Calamari-OCR / calamari

Line based ATR Engine based on OCRopy
GNU General Public License v3.0
1.05k stars 209 forks source link

Empty predictions with the default model #182

Closed Witiko closed 4 years ago

Witiko commented 4 years ago

Consider the following image of the 2018 JLCL Calamari paper abstract:

abstract

Running calamari-predict with the the pretrained antiqua model on this image produces an empty prediction:

$ curl https://user-images.githubusercontent.com/603082/88580938-b3272380-d04c-11ea-9c6f-cd677fb5cb0d.png > abstract.png
$ git clone https://github.com/Calamari-OCR/calamari_models
$ mkvirtualenv -p `which python3` calamari
$ workon calamari
(calamari) $ pip install calamari_ocr
(calamari) $ calamari-predict --checkpoint calamari_models/antiqua_modern/4.ckpt abstract.png --output_dir .
...
Prediction: 100%|███████████████| 1/1 [00:02<00:00,  2.50s/it]
Prediction of 1 models took 2.5678038597106934s
Average sentence confidence: 0.00%
All files written
$ wc -l abstract.pred.txt
0 abstract.pred.txt

Is this expected behavior, or is there some mistake on my part? If there is no mistake on my part, could this be because the default models have been trained on an unrepresentative dataset?
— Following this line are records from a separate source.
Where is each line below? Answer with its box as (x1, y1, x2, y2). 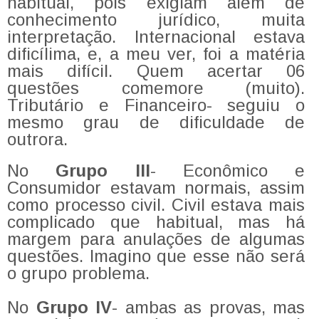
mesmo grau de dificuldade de (7, 112, 305, 132)
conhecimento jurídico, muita (7, 9, 305, 29)
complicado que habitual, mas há (7, 211, 305, 231)
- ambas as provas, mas (112, 297, 305, 317)
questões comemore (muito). (7, 78, 305, 98)
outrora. (7, 129, 73, 149)
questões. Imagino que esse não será (7, 246, 305, 266)
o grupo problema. (7, 263, 155, 283)
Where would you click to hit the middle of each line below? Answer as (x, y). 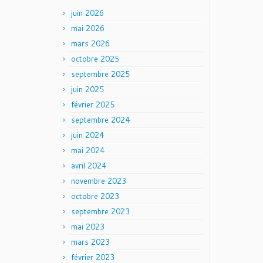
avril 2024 (89, 166)
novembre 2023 (99, 181)
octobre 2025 (95, 59)
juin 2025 (87, 89)
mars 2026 (90, 43)
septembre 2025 (100, 74)
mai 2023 (88, 227)
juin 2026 (87, 13)
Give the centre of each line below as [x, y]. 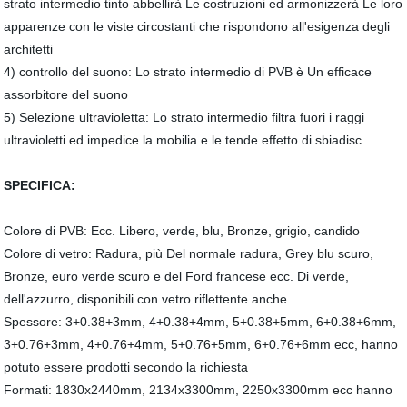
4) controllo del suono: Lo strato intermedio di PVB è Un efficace [188, 72]
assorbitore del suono [66, 94]
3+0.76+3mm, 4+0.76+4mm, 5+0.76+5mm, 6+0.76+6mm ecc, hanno [201, 344]
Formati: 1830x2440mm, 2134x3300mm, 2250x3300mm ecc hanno [199, 390]
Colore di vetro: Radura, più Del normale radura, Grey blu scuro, [189, 253]
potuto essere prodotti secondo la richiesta [126, 367]
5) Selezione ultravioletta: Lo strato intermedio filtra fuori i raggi [184, 117]
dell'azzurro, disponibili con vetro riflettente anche [146, 299]
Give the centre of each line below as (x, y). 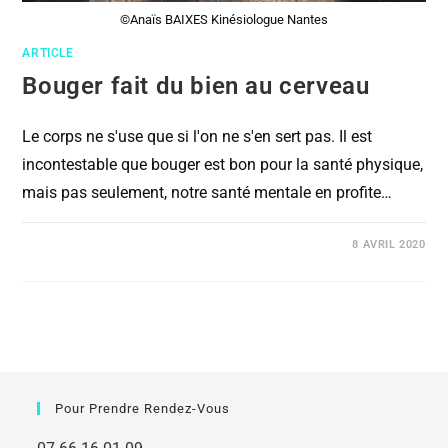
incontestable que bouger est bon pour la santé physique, (223, 165)
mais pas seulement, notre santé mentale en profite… (207, 193)
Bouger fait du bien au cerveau (196, 86)
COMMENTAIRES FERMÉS (114, 245)
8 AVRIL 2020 (389, 245)
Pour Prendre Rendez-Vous (143, 409)
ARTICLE (48, 53)
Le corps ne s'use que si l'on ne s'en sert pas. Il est (197, 137)
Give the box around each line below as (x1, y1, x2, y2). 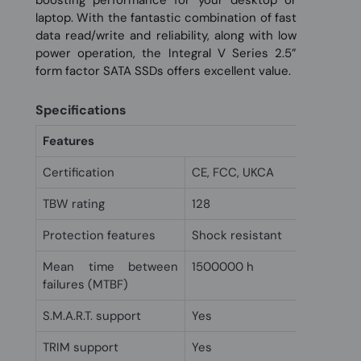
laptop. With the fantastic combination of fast (35, 9, 297, 26)
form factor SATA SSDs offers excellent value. (35, 62, 291, 79)
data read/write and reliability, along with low (35, 27, 297, 44)
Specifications (35, 101, 127, 118)
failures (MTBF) (43, 276, 128, 293)
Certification (43, 164, 114, 180)
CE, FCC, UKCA (192, 164, 274, 180)
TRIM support (43, 338, 118, 355)
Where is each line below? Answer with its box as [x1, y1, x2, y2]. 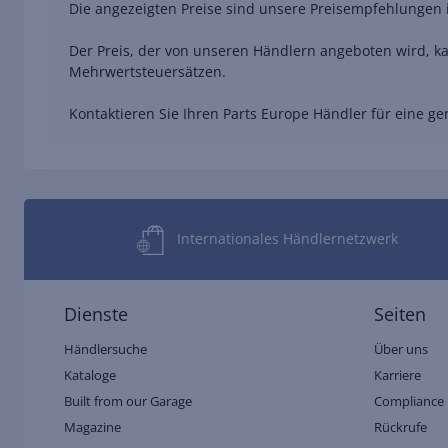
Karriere [374, 366, 421, 385]
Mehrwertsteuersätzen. [69, 61, 226, 81]
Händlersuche [64, 340, 147, 359]
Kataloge [64, 366, 116, 385]
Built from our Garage [64, 392, 192, 411]
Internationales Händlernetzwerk [177, 228, 399, 248]
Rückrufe [374, 418, 427, 437]
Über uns [374, 340, 428, 359]
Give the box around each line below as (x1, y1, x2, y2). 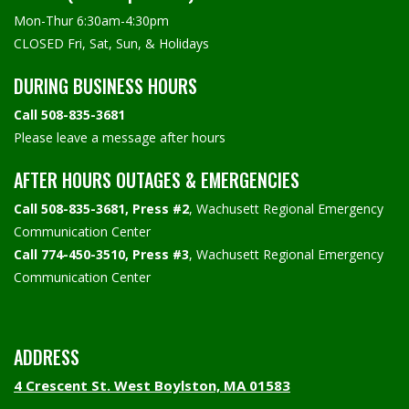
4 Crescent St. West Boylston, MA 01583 (14, 375, 290, 394)
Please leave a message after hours (14, 128, 225, 146)
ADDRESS (14, 342, 79, 371)
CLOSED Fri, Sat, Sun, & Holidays (14, 34, 209, 52)
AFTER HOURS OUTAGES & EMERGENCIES (14, 165, 299, 194)
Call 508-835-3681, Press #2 (14, 199, 189, 217)
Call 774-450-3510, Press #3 (14, 245, 189, 263)
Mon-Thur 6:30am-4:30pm (14, 11, 169, 29)
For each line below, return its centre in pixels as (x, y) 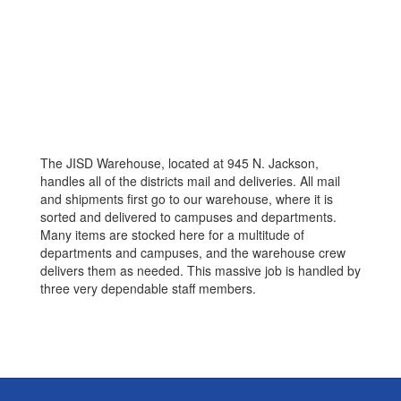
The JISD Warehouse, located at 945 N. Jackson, (179, 163)
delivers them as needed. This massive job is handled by (200, 270)
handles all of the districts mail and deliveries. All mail (190, 181)
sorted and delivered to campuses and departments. (188, 217)
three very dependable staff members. (150, 288)
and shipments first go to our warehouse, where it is (187, 199)
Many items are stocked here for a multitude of (172, 235)
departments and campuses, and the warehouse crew (193, 252)
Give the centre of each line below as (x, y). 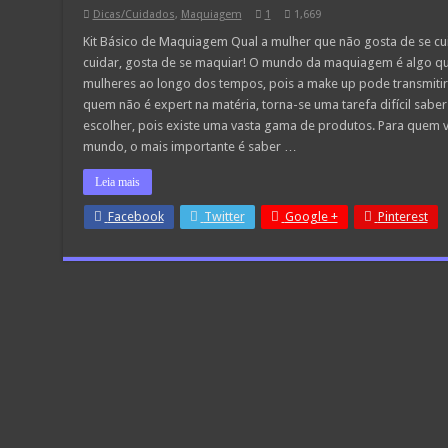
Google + (311, 216)
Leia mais (117, 182)
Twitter (224, 216)
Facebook (135, 216)
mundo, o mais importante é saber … (189, 146)
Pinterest (402, 216)
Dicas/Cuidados (133, 14)
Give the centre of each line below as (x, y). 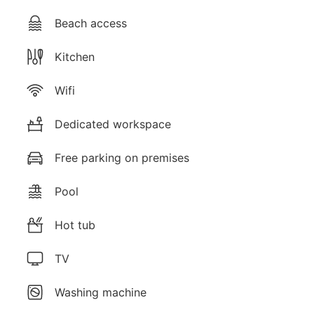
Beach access (91, 23)
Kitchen (75, 56)
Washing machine (101, 292)
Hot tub (75, 225)
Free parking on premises (122, 157)
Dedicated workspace (113, 124)
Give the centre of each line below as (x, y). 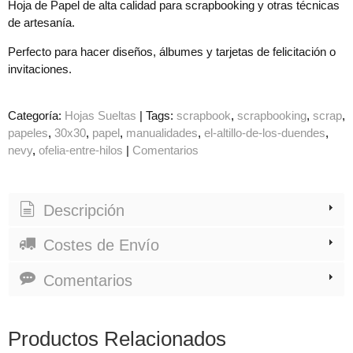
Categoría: (36, 115)
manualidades (162, 132)
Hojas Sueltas (100, 115)
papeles (28, 132)
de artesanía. (41, 22)
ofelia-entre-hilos (81, 150)
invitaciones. (40, 69)
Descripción (82, 210)
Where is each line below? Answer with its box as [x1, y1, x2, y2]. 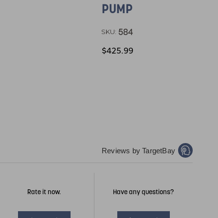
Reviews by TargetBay [102, 146, 175, 155]
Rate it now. [27, 187, 61, 196]
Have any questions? [113, 187, 174, 196]
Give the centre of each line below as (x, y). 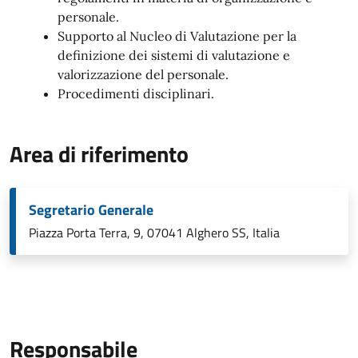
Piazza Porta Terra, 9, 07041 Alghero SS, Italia (154, 233)
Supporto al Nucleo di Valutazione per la (177, 36)
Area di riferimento (99, 154)
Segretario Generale (91, 210)
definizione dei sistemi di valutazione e (174, 55)
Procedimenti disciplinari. (136, 93)
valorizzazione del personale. (143, 74)
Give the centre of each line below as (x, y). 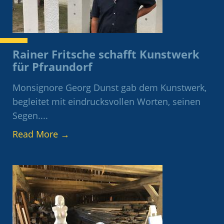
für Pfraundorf (52, 67)
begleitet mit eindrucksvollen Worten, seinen (106, 102)
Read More (36, 134)
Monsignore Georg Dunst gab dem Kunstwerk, (109, 88)
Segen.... (30, 116)
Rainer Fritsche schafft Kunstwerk (106, 54)
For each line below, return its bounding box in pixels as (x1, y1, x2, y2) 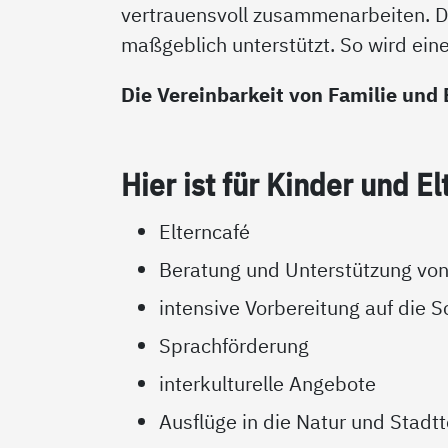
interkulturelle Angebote (159, 369, 377, 397)
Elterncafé (159, 217, 251, 245)
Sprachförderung (159, 331, 310, 359)
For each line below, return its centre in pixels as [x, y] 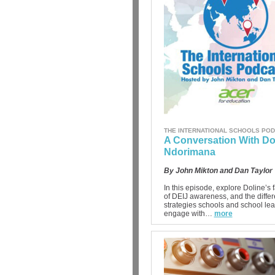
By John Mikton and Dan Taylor [218, 171]
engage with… [188, 214]
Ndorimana [189, 152]
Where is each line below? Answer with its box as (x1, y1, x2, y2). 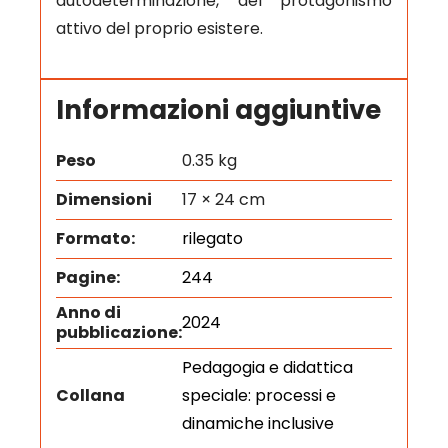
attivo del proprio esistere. (55, 16, 263, 40)
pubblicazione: (55, 321, 182, 345)
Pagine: (55, 266, 120, 290)
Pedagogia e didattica (181, 356, 353, 380)
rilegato (181, 227, 243, 251)
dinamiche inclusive (181, 412, 334, 436)
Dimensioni (55, 188, 152, 212)
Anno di (55, 301, 121, 325)
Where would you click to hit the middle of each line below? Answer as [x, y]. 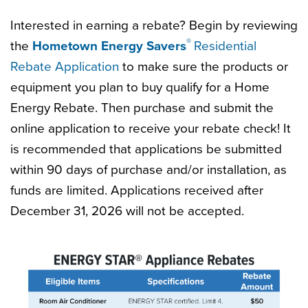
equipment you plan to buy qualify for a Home [140, 87]
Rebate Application [65, 67]
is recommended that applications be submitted [146, 149]
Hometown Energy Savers [109, 46]
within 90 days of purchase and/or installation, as [148, 170]
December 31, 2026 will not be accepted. [127, 211]
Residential [225, 46]
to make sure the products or [203, 67]
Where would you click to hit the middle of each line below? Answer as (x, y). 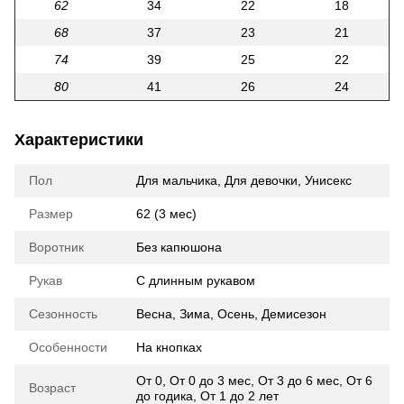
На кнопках (169, 347)
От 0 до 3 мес (210, 380)
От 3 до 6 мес (298, 380)
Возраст (52, 387)
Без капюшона (179, 247)
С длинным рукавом (196, 280)
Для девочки (261, 180)
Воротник (56, 247)
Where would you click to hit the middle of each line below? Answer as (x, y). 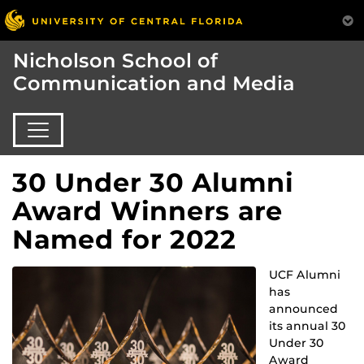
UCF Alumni (305, 274)
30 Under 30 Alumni (153, 182)
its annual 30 (308, 325)
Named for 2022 (124, 239)
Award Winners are (147, 210)
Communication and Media (154, 84)
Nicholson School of (115, 61)
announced (303, 308)
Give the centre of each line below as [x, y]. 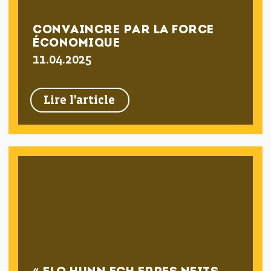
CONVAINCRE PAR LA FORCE [123, 30]
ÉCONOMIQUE [77, 44]
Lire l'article [80, 101]
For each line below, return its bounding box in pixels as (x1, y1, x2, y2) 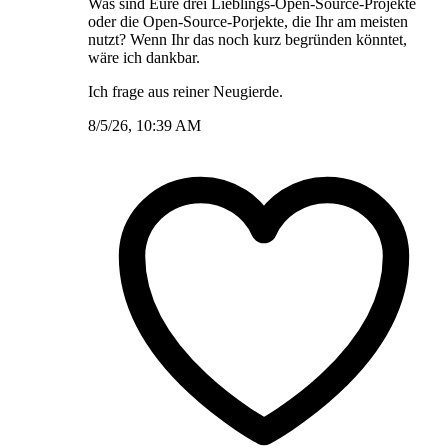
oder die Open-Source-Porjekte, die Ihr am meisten (88, 12, 408, 30)
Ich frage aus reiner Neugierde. (88, 82, 283, 100)
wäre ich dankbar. (88, 48, 200, 66)
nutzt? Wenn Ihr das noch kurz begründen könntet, (88, 30, 407, 48)
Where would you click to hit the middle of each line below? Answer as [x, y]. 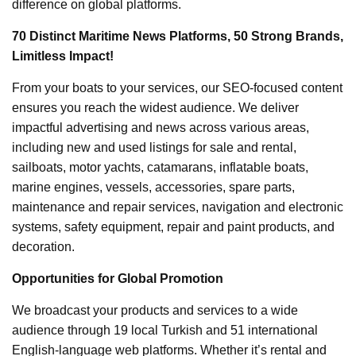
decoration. [43, 246]
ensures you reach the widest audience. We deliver [155, 107]
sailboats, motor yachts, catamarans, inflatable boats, [160, 167]
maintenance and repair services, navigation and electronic [178, 207]
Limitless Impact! [63, 56]
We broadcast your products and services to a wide [155, 310]
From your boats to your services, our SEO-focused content [177, 87]
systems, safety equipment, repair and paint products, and [173, 226]
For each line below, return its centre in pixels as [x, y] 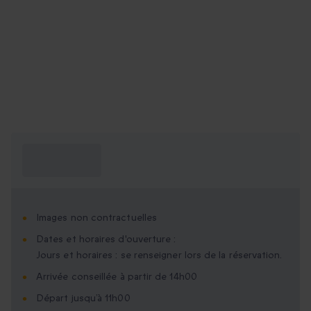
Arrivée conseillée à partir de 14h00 [117, 277]
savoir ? [41, 169]
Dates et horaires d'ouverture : [106, 239]
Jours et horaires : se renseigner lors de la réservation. [159, 255]
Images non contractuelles [96, 218]
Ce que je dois [58, 152]
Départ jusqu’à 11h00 [83, 299]
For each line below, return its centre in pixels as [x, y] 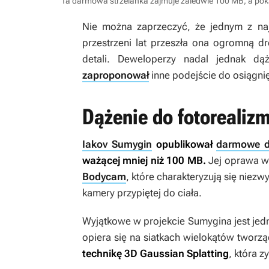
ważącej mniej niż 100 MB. [144, 161]
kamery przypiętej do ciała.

amitdo commented 4 years ago

See issue #175.

amitdo commented 4 years ago

Prediction of a page

Currently only OCR on lines is supported. Modules to segment pages into lines will be available soon. In the meantime you should use the scripts provided by OCRopus.

@ChWick, about the 'soon' part, it was stated in commit e3e6099a7045, in April 2018. Maybe you should remove it.